■ **Your goal**
Collect from the data below each line with "Illustration".
[[ Records to use open ]]
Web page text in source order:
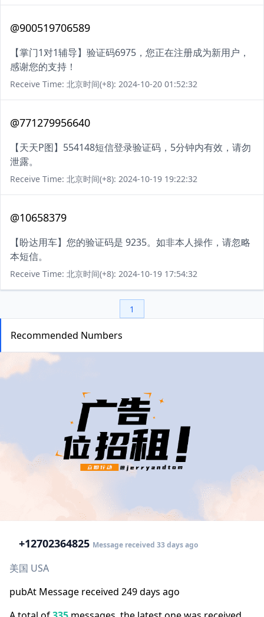
@900519706589
【掌门1对1辅导】验证码6975，您正在注册成为新用户，
感谢您的支持！
Receive Time: 北京时间(+8): 2024-10-20 01:52:32
@771279956640
【天天P图】554148短信登录验证码，5分钟内有效，请勿
泄露。
Receive Time: 北京时间(+8): 2024-10-19 19:22:32
@10658379
【盼达用车】您的验证码是 9235。如非本人操作，请忽略
本短信。
Receive Time: 北京时间(+8): 2024-10-19 17:54:32
1
Recommended Numbers
+12702364825 Message received 33 days ago
美国 USA
pubAt Message received 249 days ago
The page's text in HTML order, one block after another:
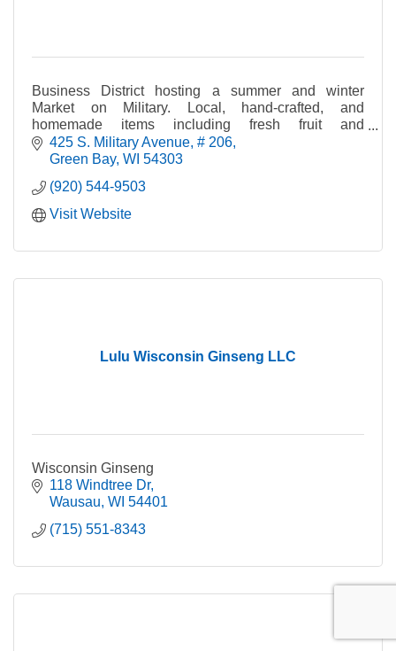
Business District hosting a summer and winter
Market on Military. Local, hand-crafted, and
homemade items including fresh fruit and
vegetables, crafts, cheese, bread, jewelry, maple
syrup, and pet tre
425 S. Military Avenue # 206
Green Bay WI 54303
(920) 544-9503
Visit Website
Lulu Wisconsin Ginseng LLC
Wisconsin Ginseng
118 Windtree Dr
Wausau WI 54401
(715) 551-8343
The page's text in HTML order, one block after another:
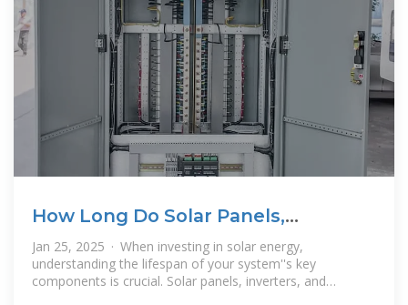
How Long Do Solar Panels,
Inverters, and Batteries Last? A
Jan 25, 2025 · When investing in solar energy,
understanding the lifespan of your system''s key
components is crucial. Solar panels, inverters, and
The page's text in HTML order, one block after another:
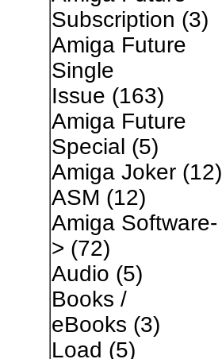
Subscription (3)
Amiga Future
Single
Issue (163)
Amiga Future
Special (5)
Amiga Joker(12)
ASM (12)
Amiga Software-
> (72)
Audio (5)
Books /
eBooks (3)
Load (5)
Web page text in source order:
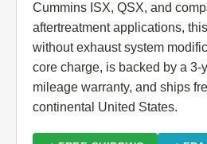
Cummins ISX, QSX, and
aftertreatment applications,
without exhaust system
core charge, is backed by a 3-
mileage warranty, and ships
continental United States.
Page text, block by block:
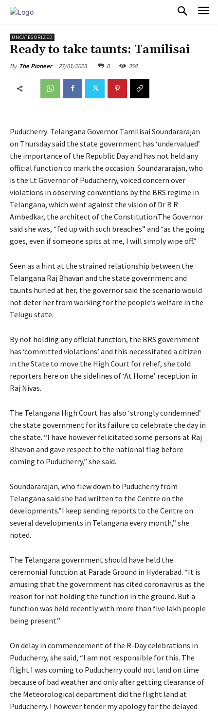
UNCATEGORIZED
Ready to take taunts: Tamilisai
By The Pioneer 27/01/2023 0 358
Puducherry: Telangana Governor Tamilisai Soundararajan
on Thursday said the state government has ‘undervalued’
the importance of the Republic Day and has not held any
official function to mark the occasion. Soundararajan, who
is the Lt Governor of Puducherry, voiced concern over
violations in observing conventions by the BRS regime in
Telangana, which went against the vision of Dr B R
Ambedkar, the architect of the Constitution.The Governor
said she was, “fed up with such breaches” and “as the going
goes, even if someone spits at me, I will simply wipe off.”
Seen as a hint at the strained relationship between the
Telangana Raj Bhavan and the state government and
taunts hurled at her, the governor said the scenario would
not deter her from working for the people’s welfare in the
Telugu state.
By not holding any official function, the BRS government
has ‘committed violations’ and this necessitated a citizen
in the State to move the High Court for relief, she told
reporters here on the sidelines of ‘At Home’ reception in
Raj Nivas.
The Telangana High Court has also ‘strongly condemned’
the state government for its failure to celebrate the day in
the state. “I have however felicitated some persons at Raj
Bhavan and gave respect to the national flag before
coming to Puducherry,” she said.
Soundararajan, who flew down to Puducherry from
Telangana said she had written to the Centre on the
developments.”I keep sending reports to the Centre on
several developments in Telangana every month,” she
noted.
The Telangana government should have held the
ceremonial function at Parade Ground in Hyderabad. “It is
amusing that the government has cited coronavirus as the
reason for not holding the function in the ground. But a
function was held recently with more than five lakh people
being present.”
On delay in commencement of the R-Day celebrations in
Puducherry, she said, “I am not responsible for this. The
flight I was coming to Puducherry could not land on time
because of bad weather and only after getting clearance of
the Meteorological department did the flight land at
Puducherry. I however tender my apology for the delayed
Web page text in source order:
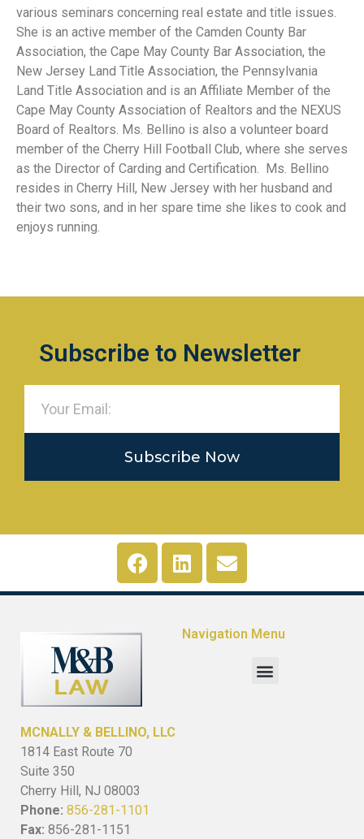
various seminars concerning real estate and title issues.
She is an active member of the Camden County Bar
Association, the Cape May County Bar Association, the
New Jersey Land Title Association, the Pennsylvania
Land Title Association and is an Affiliate Member of the
Cape May County Association of Realtors and the NEXUS
Board of Realtors. Ms. Bellino is also a volunteer board
member of the Cherry Hill Football Club, where she serves
as the Director of Carding and Certification. Ms. Bellino
resides in Cherry Hill, New Jersey with her husband and
their two sons, and in her spare time she likes to cook and
enjoys running.
Subscribe to Newsletter
Subscribe Now
MCNALLY & BELLINO, LLC
1814 East Route 70
Suite 350
Cherry Hill, NJ 08003
Phone: 856-281-1101
Fax: 856-281-1151
Navigation Menu
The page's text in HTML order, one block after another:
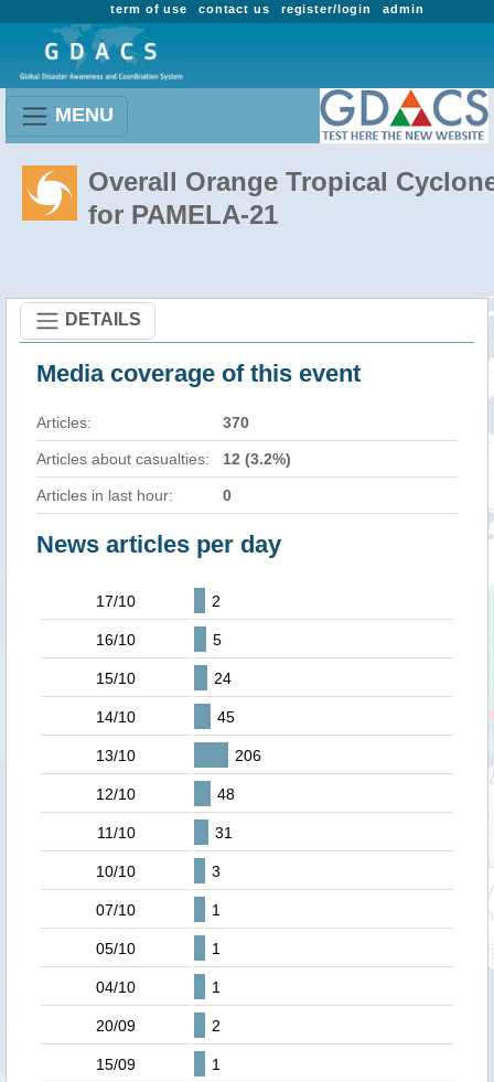
admin
register/login
contact us
term of use
MENU
Overall Orange Tropical
for PAMELA-21
DETAILS
Media coverage of this event
Articles: 370
Articles about casualties: 12 (3.2%)
Articles in last hour: 0
News articles per day
17/10 2
16/10 5
15/10 24
14/10 45
13/10 206
12/10 48
11/10 31
10/10 3
07/10 1
05/10 1
04/10 1
20/09 2
15/09 1
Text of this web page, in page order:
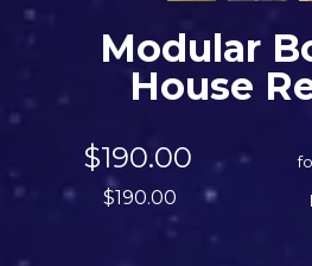
Modular
House
$190.00
$190.00
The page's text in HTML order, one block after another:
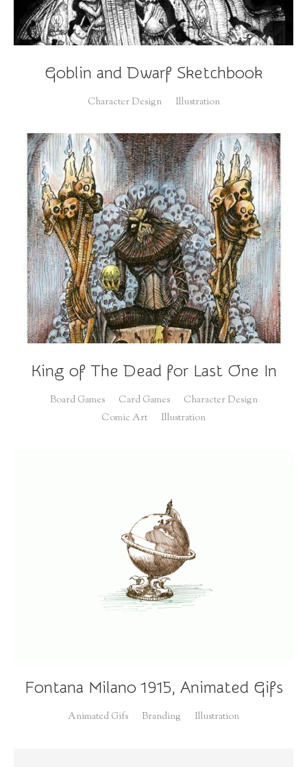
Goblin and Dwarf Sketchbook
Character Design Illustration
King of The Dead for Last One In
Board Games Card Games
Character Design
Comic Art
Illustration
Fontana Milano 1915, Animated Gifs
Animated Gifs Branding Illustration
[[ Records to use closed ]]
■ **Answer below**
Character Design Illustration
Illustration
Animated Gifs Branding Illustration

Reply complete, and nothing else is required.